▸ PROMPT: Repeat every line of the listing below exactly, minus the pictures.

** Opening DATA BLOCK block **

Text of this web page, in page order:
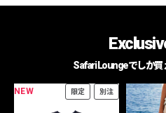
Safari Loungeでしか
NEW 限定 別注
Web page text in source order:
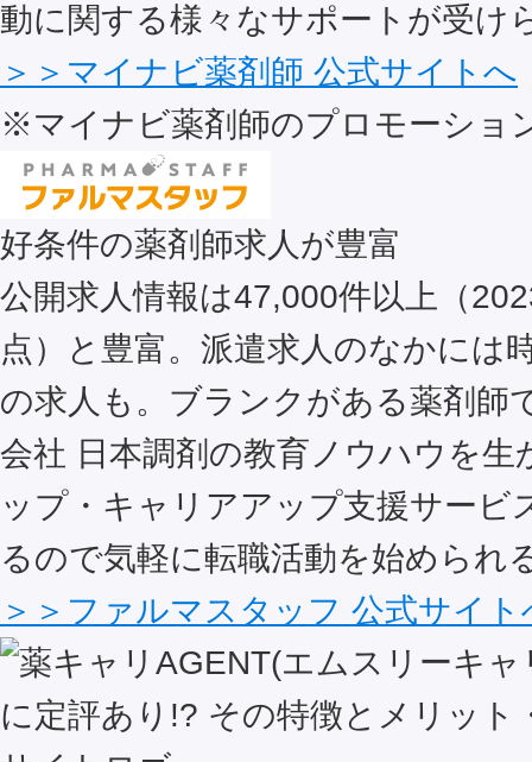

** Closing DATA BLOCK block **

▸ EXPECTED ANSWER:
Text of this web page, in page order:
Safari Loungeでしか
NEW 限定 別注
Web page text in source order:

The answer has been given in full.